- B-side face label for 1971 single

Single by George Harrison
- A-side: "Bangla Desh"
- Released: 28 July 1971
- Recorded: 4–5 July 1971
- Studio: Record Plant West, Los Angeles
- Genre: Folk-blues
- Length: 3:47
- Label: Apple
- Songwriter: George Harrison
- Producers: George Harrison, Phil Spector

George Harrison singles chronology
| "What Is Life" (1971) | "Bangla Desh" / "Deep Blue" (1971) | "Give Me Love (Give Me Peace on Earth)" (1973) |

= Deep Blue (song) =

1971 single by George Harrison

"Deep Blue" is a song by English rock musician George Harrison that was released as the B-side to his 1971 charity single "Bangla Desh". Harrison wrote the song in 1970, midway through the recording sessions for All Things Must Pass, and recorded it in Los Angeles the following year while organising the Concert for Bangladesh. The composition was inspired by the deteriorating condition of his mother, Louise, before she succumbed to cancer in July 1970, and by Harrison's feelings of helplessness as he visited her in hospital in the north of England.

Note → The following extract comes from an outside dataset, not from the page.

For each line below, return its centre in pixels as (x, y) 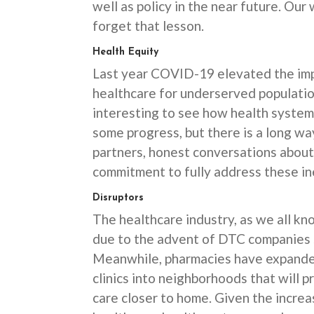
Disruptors (118, 198)
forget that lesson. (148, 26)
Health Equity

Given the subject matter, "Deep Blue" also served to convey the suffering endured by the millions of refugees from war-torn Bangladesh in 1971, as sickness and disease became widespread among their makeshift camps in northern India.

Following Harrison's work with American guitarist David Bromberg, "Deep Blue" features sparse instrumentation in the folk-blues style. It includes one of Harrison's first uses of dobro on a recording. The song proved popular on US radio and was listed with the A-side when "Bangla Desh" peaked at number 23 on the Billboard Hot 100 chart.

Well regarded by music critics and commentators, "Deep Blue" was out of print since the early 1970s and gained a reputation as an overlooked B-side. The re-release came in September 2006, when EMI included the song as a bonus track on the reissue of Harrison's Living in the Material World album.

== Background and inspiration ==
George Harrison's inspiration for writing "Deep Blue" was the fatal illness of his mother, Louise. The youngest of her four children, Harrison often credited his mother with encouraging his music career from a young age, and a sense of individuality generally. Although a practising Catholic, she instilled in all her children the importance of spirituality over religion, a trait that was influential in Harrison's embracing of Hinduism in 1966. Louise was also diligent in replying to her son's fan mail and, in the words of music journalist John Harris, she "stood alone among the Beatle parents as an active champion of their talents".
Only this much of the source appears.